WORK REQUIRED:
Your answer should repeat exactly the lines from the one holding "actors aliases update [46, 229]" through the end of the data, and it should contain no pictures.
** EXCERPTED DATA follows **
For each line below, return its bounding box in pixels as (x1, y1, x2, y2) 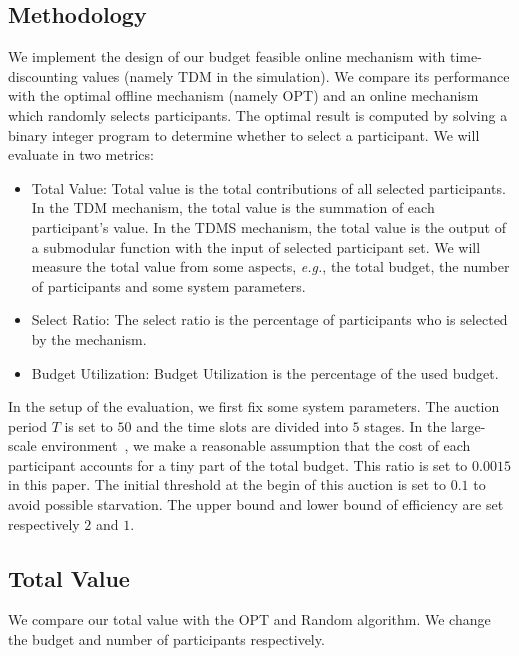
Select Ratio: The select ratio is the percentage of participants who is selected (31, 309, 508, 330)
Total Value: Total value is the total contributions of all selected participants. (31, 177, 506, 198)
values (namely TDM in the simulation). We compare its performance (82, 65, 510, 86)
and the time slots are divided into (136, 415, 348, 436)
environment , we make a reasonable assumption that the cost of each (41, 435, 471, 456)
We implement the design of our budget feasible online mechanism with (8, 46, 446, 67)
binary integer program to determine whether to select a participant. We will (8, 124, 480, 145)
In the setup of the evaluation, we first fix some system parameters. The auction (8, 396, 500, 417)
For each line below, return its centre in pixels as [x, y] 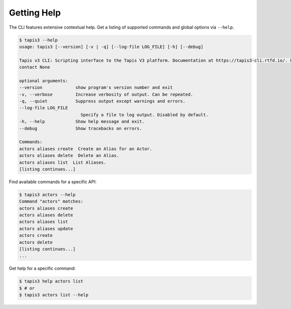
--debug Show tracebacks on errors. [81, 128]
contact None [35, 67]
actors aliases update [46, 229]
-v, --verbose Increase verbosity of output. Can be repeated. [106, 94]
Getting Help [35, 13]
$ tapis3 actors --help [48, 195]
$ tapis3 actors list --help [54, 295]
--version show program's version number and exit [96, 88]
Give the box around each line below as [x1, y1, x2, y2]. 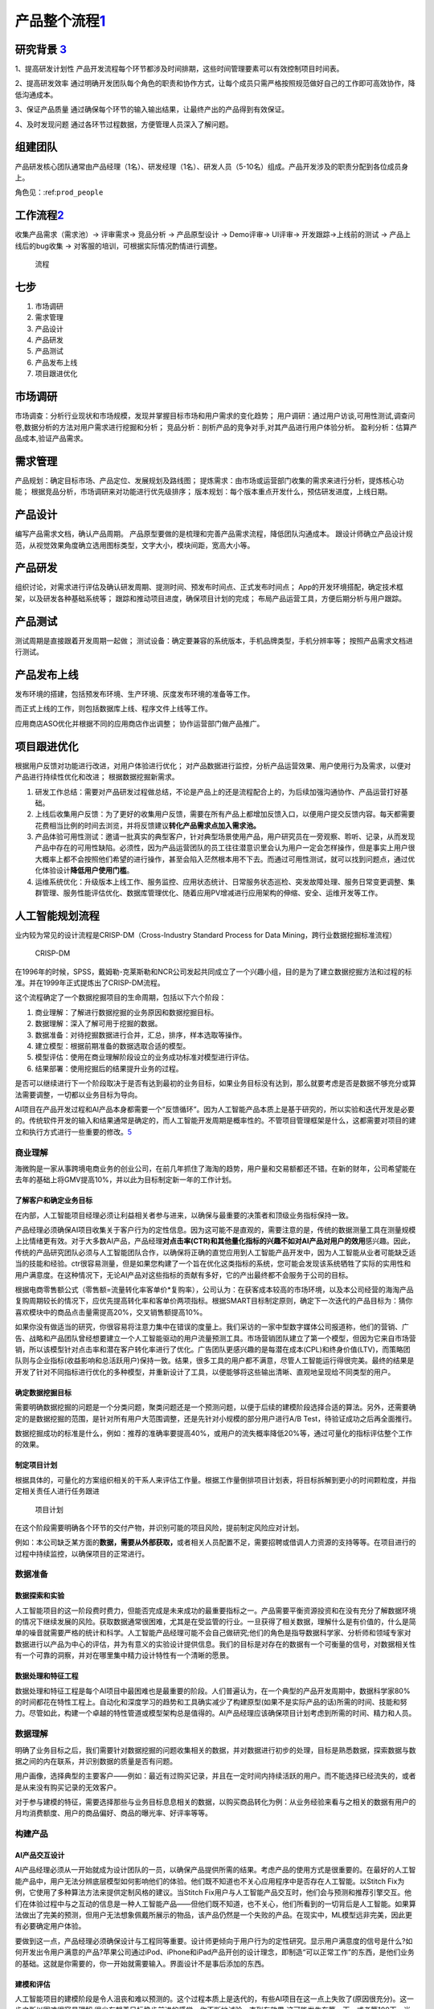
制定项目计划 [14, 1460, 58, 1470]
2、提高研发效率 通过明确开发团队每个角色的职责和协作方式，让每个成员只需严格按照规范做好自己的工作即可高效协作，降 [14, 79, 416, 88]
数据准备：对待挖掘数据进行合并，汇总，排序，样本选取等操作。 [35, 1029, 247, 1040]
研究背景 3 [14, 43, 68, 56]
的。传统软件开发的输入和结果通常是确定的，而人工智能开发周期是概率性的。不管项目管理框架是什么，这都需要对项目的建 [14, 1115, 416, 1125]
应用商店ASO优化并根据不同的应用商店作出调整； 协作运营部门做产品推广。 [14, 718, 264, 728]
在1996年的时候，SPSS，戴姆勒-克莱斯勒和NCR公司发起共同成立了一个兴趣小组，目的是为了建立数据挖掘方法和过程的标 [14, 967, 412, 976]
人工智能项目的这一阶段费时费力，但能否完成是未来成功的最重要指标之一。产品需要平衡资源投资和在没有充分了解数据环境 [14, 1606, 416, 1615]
** End of EXCERPTED DATA **
ANSWER:
actors aliases update [46, 229]
-v, --verbose Increase verbosity of output. Can be repeated. [106, 94]
Getting Help [35, 13]
$ tapis3 actors --help [48, 195]
$ tapis3 actors list --help [54, 295]
--version show program's version number and exit [96, 88]
Give the box around each line below as [x1, y1, x2, y2]. 
制定项目计划 [14, 1460, 58, 1470]
2、提高研发效率 通过明确开发团队每个角色的职责和协作方式，让每个成员只需严格按照规范做好自己的工作即可高效协作，降 [14, 79, 416, 88]
数据准备：对待挖掘数据进行合并，汇总，排序，样本选取等操作。 [35, 1029, 247, 1040]
研究背景 3 [14, 43, 68, 56]
的。传统软件开发的输入和结果通常是确定的，而人工智能开发周期是概率性的。不管项目管理框架是什么，这都需要对项目的建 [14, 1115, 416, 1125]
应用商店ASO优化并根据不同的应用商店作出调整； 协作运营部门做产品推广。 [14, 718, 264, 728]
在1996年的时候，SPSS，戴姆勒-克莱斯勒和NCR公司发起共同成立了一个兴趣小组，目的是为了建立数据挖掘方法和过程的标 [14, 967, 412, 976]
人工智能项目的这一阶段费时费力，但能否完成是未来成功的最重要指标之一。产品需要平衡资源投资和在没有充分了解数据环境 [14, 1606, 416, 1615]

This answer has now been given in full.